DATASET:
[Start of section]
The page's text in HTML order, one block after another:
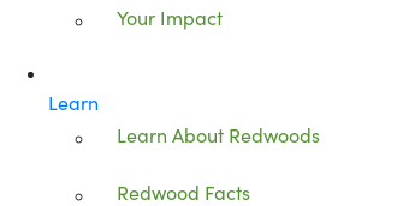
Your Impact
Learn
Learn About Redwoods
Redwood Facts
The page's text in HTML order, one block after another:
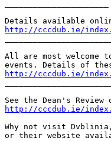
http://cccdub.ie/
All are most welcome
http://cccdub.ie/
http://cccdub.ie/
Why not visit
or their website
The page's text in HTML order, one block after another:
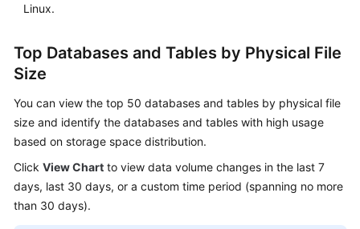
Managing
Intelligent
O&M
PostgreSQL
Linux.
Top Databases and Tables by Physical File
Size
You can view the top 50 databases and tables by physical file
size and identify the databases and tables with high usage
based on storage space distribution.
Click View Chart to view data volume changes in the last 7
days, last 30 days, or a custom time period (spanning no more
than 30 days).
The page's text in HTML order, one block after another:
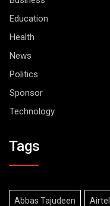
Education
Health
News
Politics
Sponsor
Technology
Tags
Abbas Tajudeen Airtel
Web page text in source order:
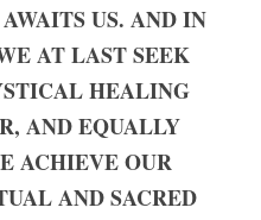
US. AND IN
AT LAST SEEK
HEALING
AND EQUALLY
ACHIEVE OUR
AND SACRED
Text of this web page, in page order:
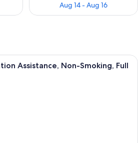
Aug 14 - Aug 16
1 bedroom, hypo-allergenic bedding
Assistance, Non-Smoking, Full
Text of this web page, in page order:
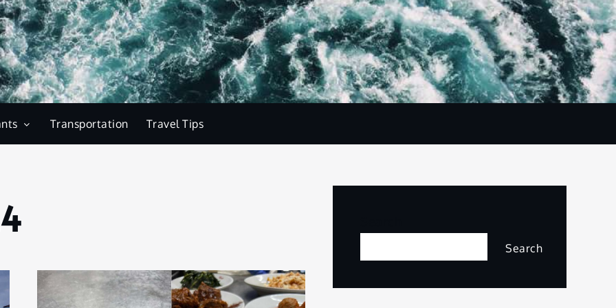
Transportation Travel Tips
Search
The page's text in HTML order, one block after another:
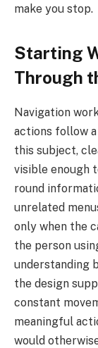
make you stop.
Starting
Through
Navigation
actions follow
this subject,
visible enough
round
unrelated
only when the
the person
understanding
the design
constant
meaningful
would
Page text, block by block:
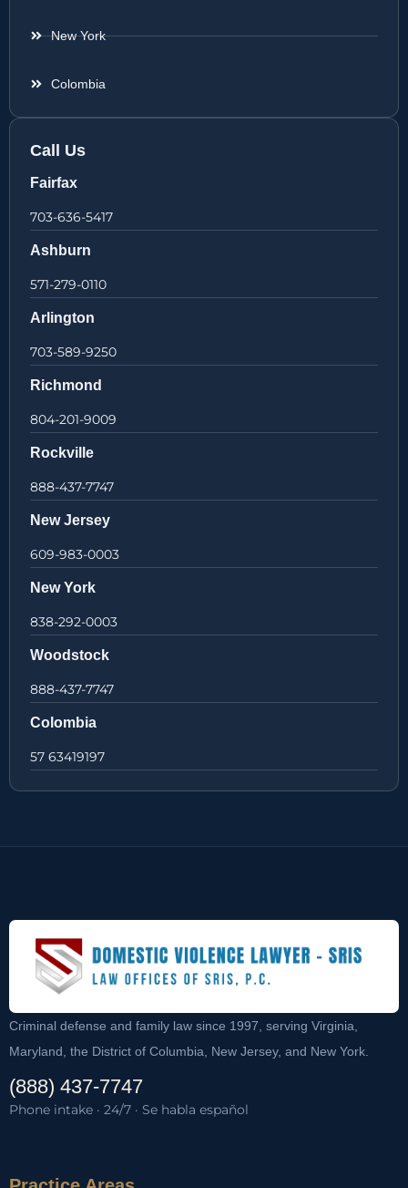
New York
Colombia
Call Us
Fairfax
703-636-5417
Ashburn
571-279-0110
Arlington
703-589-9250
Richmond
804-201-9009
Rockville
888-437-7747
New Jersey
609-983-0003
New York
838-292-0003
Woodstock
888-437-7747
Colombia
57 63419197
Criminal defense and family law since 1997, serving Virginia,
Maryland, the District of Columbia, New Jersey, and New York.
(888) 437-7747
Phone intake · 24/7 · Se habla español
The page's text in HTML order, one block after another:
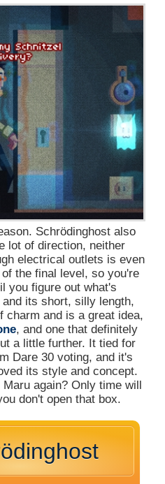
Schrödinghost also
lot of direction, neither
electrical outlets is even
the final level, so you're
you figure out what's
its short, silly length,
charm and is a great idea,
, and one that definitely
a little further. It tied for
Dare 30 voting, and it's
its style and concept.
again? Only time will
don't open that box.
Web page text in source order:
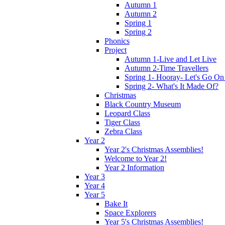
Autumn 1
Autumn 2
Spring 1
Spring 2
Phonics
Project
Autumn 1-Live and Let Live
Autumn 2-Time Travellers
Spring 1- Hooray- Let's Go
Spring 2- What's It Made Of?
Christmas
Black Country Museum
Leopard Class
Tiger Class
Zebra Class
Year 2
Year 2's Christmas Assemblies!
Welcome to Year 2!
Year 2 Information
Year 3
Year 4
Year 5
Bake It
Space Explorers
Year 5's Christmas Assemblies!
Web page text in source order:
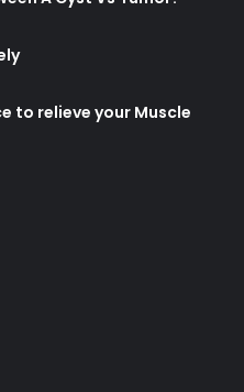
to relieve your Muscle
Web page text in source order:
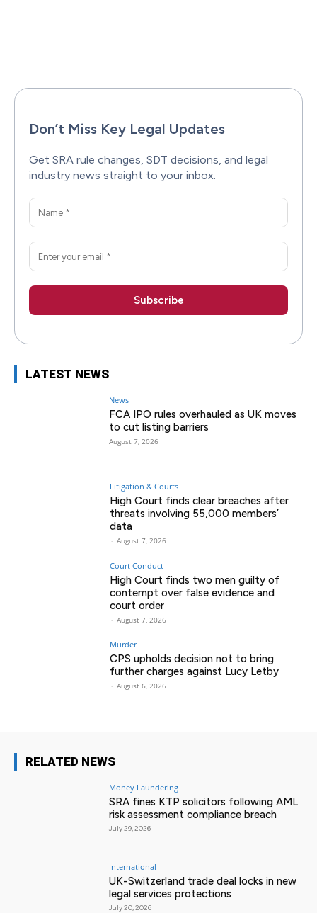
Don’t Miss Key Legal Updates
Get SRA rule changes, SDT decisions, and legal
industry news straight to your inbox.
LATEST NEWS
News
FCA IPO rules overhauled as UK moves
to cut listing barriers
August 7, 2026
Litigation & Courts
High Court finds clear breaches after
threats involving 55,000 members’
data
- August 7, 2026
Court Conduct
High Court finds two men guilty of
contempt over false evidence and
court order
- August 7, 2026
Murder
CPS upholds decision not to bring
further charges against Lucy Letby
- August 6, 2026
RELATED NEWS
Money Laundering
SRA fines KTP solicitors following AML
risk assessment compliance breach
July 29, 2026
International
UK-Switzerland trade deal locks in new
legal services protections
July 20, 2026
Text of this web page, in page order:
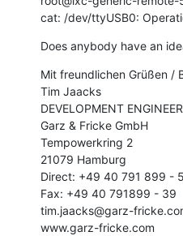
cat: /dev/ttyUSB0:
Does anybody have an
Mit freundlichen Grüßen /
Tim Jaacks
DEVELOPMENT ENGINEER
Garz & Fricke GmbH
Tempowerkring 2
21079 Hamburg
Direct: +49 40 791 899 -
Fax: +49 40 791899 - 39
tim.jaacks@garz-
www.garz-fricke.com
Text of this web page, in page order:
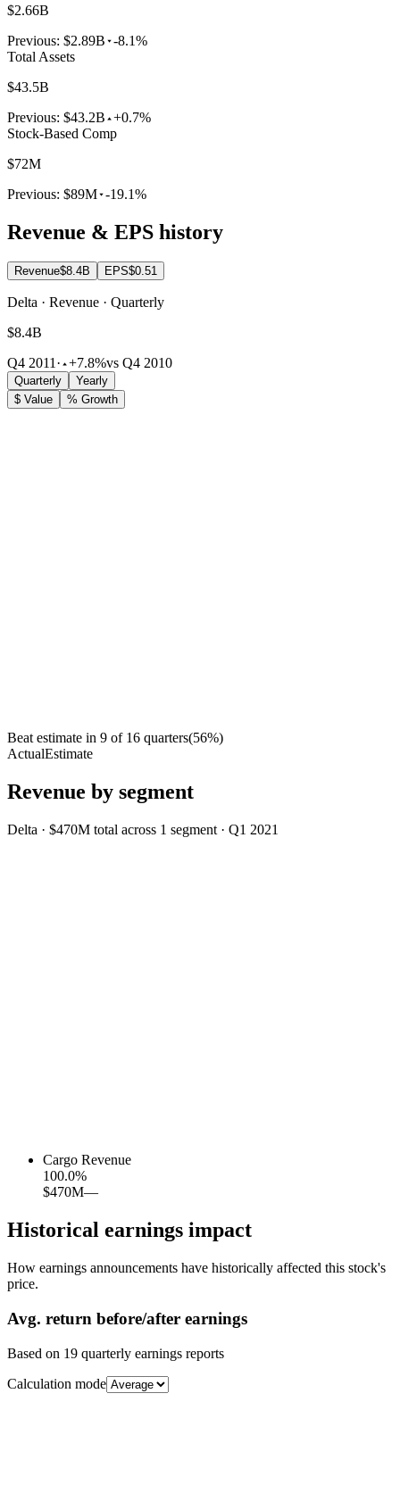
$2.66B
Previous: $2.89B -8.1%
Total Assets
$43.5B
Previous: $43.2B +0.7%
Stock-Based Comp
$72M
Previous: $89M -19.1%
Revenue & EPS history
Revenue$8.4B EPS$0.51
Delta · Revenue · Quarterly
$8.4B
Q4 2011· +7.8%vs Q4 2010
Quarterly
Yearly
$ Value
% Growth
Beat estimate in 9 of 16 quarters(56%)
ActualEstimate
Revenue by segment
Delta · $470M total across 1 segment · Q1 2021
Cargo Revenue
100.0%
$470M—
Historical earnings impact
How earnings announcements have historically affected this stock's
price.
Avg. return before/after earnings
Based on 19 quarterly earnings reports
Calculation mode
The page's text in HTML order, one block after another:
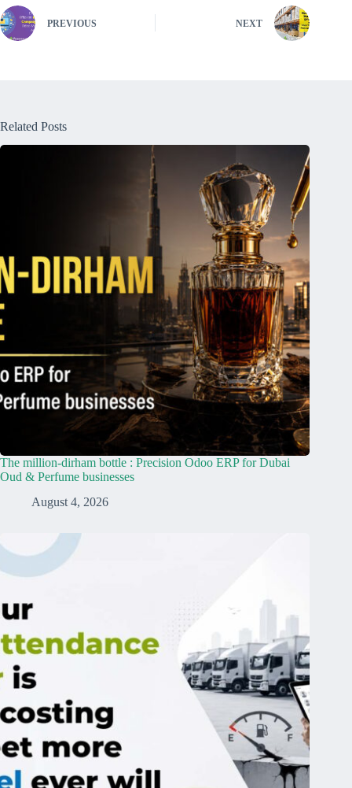
PREVIOUS NEXT
Related Posts
The million-dirham bottle : Precision Odoo ERP for Dubai
Oud & Perfume businesses
August 4, 2026
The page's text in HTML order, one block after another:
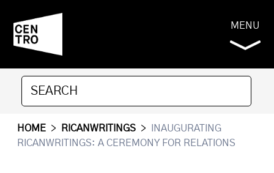
MENU
HOME > RICANWRITINGS >
INAUGURATING
RICANWRITINGS: A CEREMONY FOR RELATIONS
[End of section]
INSTRUCTIONS FOR THE TASK: Print the data above in full and exactly as it appears, skipping the pictures.

EXPECTED ANSWER:
The page's text in HTML order, one block after another:
Your Impact
Learn
Learn About Redwoods
Redwood Facts
The page's text in HTML order, one block after another:
http://cccdub.ie/
All are most welcome
http://cccdub.ie/
http://cccdub.ie/
Why not visit
or their website
The page's text in HTML order, one block after another:
Managing
Intelligent
O&M
PostgreSQL
Linux.
Top Databases and Tables by Physical File
Size
You can view the top 50 databases and tables by physical file
size and identify the databases and tables with high usage
based on storage space distribution.
Click View Chart to view data volume changes in the last 7
days, last 30 days, or a custom time period (spanning no more
than 30 days).
The page's text in HTML order, one block after another:
Education
Health
News
Politics
Sponsor
Technology
Tags
Abbas Tajudeen Airtel
Web page text in source order:
US. AND IN
AT LAST SEEK
HEALING
AND EQUALLY
ACHIEVE OUR
AND SACRED
Text of this web page, in page order:
Aug 14 - Aug 16
1 bedroom, hypo-allergenic bedding
Assistance, Non-Smoking, Full
Text of this web page, in page order:
Transportation Travel Tips
Search
The page's text in HTML order, one block after another:
make you stop.
Starting
Through
Navigation
actions follow
this subject,
visible enough
round
unrelated
only when the
the person
understanding
the design
constant
meaningful
would
Page text, block by block:
New York
Colombia
Call Us
Fairfax
703-636-5417
Ashburn
571-279-0110
Arlington
703-589-9250
Richmond
804-201-9009
Rockville
888-437-7747
New Jersey
609-983-0003
New York
838-292-0003
Woodstock
888-437-7747
Colombia
57 63419197
Criminal defense and family law since 1997, serving Virginia,
Maryland, the District of Columbia, New Jersey, and New York.
(888) 437-7747
Phone intake · 24/7 · Se habla español
The page's text in HTML order, one block after another:
Schrödinghost also
lot of direction, neither
electrical outlets is even
the final level, so you're
you figure out what's
its short, silly length,
charm and is a great idea,
, and one that definitely
a little further. It tied for
Dare 30 voting, and it's
its style and concept.
again? Only time will
don't open that box.
Web page text in source order:
Autumn 1
Autumn 2
Spring 1
Spring 2
Phonics
Project
Autumn 1-Live and Let Live
Autumn 2-Time Travellers
Spring 1- Hooray- Let's Go
Spring 2- What's It Made Of?
Christmas
Black Country Museum
Leopard Class
Tiger Class
Zebra Class
Year 2
Year 2's Christmas Assemblies!
Welcome to Year 2!
Year 2 Information
Year 3
Year 4
Year 5
Bake It
Space Explorers
Year 5's Christmas Assemblies!
Web page text in source order:
to relieve your Muscle
Web page text in source order:
Don’t Miss Key Legal Updates
Get SRA rule changes, SDT decisions, and legal
industry news straight to your inbox.
LATEST NEWS
News
FCA IPO rules overhauled as UK moves
to cut listing barriers
August 7, 2026
Litigation & Courts
High Court finds clear breaches after
threats involving 55,000 members’
data
- August 7, 2026
Court Conduct
High Court finds two men guilty of
contempt over false evidence and
court order
- August 7, 2026
Murder
CPS upholds decision not to bring
further charges against Lucy Letby
- August 6, 2026
RELATED NEWS
Money Laundering
SRA fines KTP solicitors following AML
risk assessment compliance breach
July 29, 2026
International
UK-Switzerland trade deal locks in new
legal services protections
July 20, 2026
Text of this web page, in page order:
cat: /dev/ttyUSB0:
Does anybody have an
Mit freundlichen Grüßen /
Tim Jaacks
DEVELOPMENT ENGINEER
Garz & Fricke GmbH
Tempowerkring 2
21079 Hamburg
Direct: +49 40 791 899 -
Fax: +49 40 791899 - 39
tim.jaacks@garz-
www.garz-fricke.com
Text of this web page, in page order:
$2.66B
Previous: $2.89B -8.1%
Total Assets
$43.5B
Previous: $43.2B +0.7%
Stock-Based Comp
$72M
Previous: $89M -19.1%
Revenue & EPS history
Revenue$8.4B EPS$0.51
Delta · Revenue · Quarterly
$8.4B
Q4 2011· +7.8%vs Q4 2010
Quarterly
Yearly
$ Value
% Growth
Beat estimate in 9 of 16 quarters(56%)
ActualEstimate
Revenue by segment
Delta · $470M total across 1 segment · Q1 2021
Cargo Revenue
100.0%
$470M—
Historical earnings impact
How earnings announcements have historically affected this stock's
price.
Avg. return before/after earnings
Based on 19 quarterly earnings reports
Calculation mode
The page's text in HTML order, one block after another:
PREVIOUS NEXT
Related Posts
The million-dirham bottle : Precision Odoo ERP for Dubai
Oud & Perfume businesses
August 4, 2026
The page's text in HTML order, one block after another:
MENU
HOME > RICANWRITINGS >
INAUGURATING
RICANWRITINGS: A CEREMONY FOR RELATIONS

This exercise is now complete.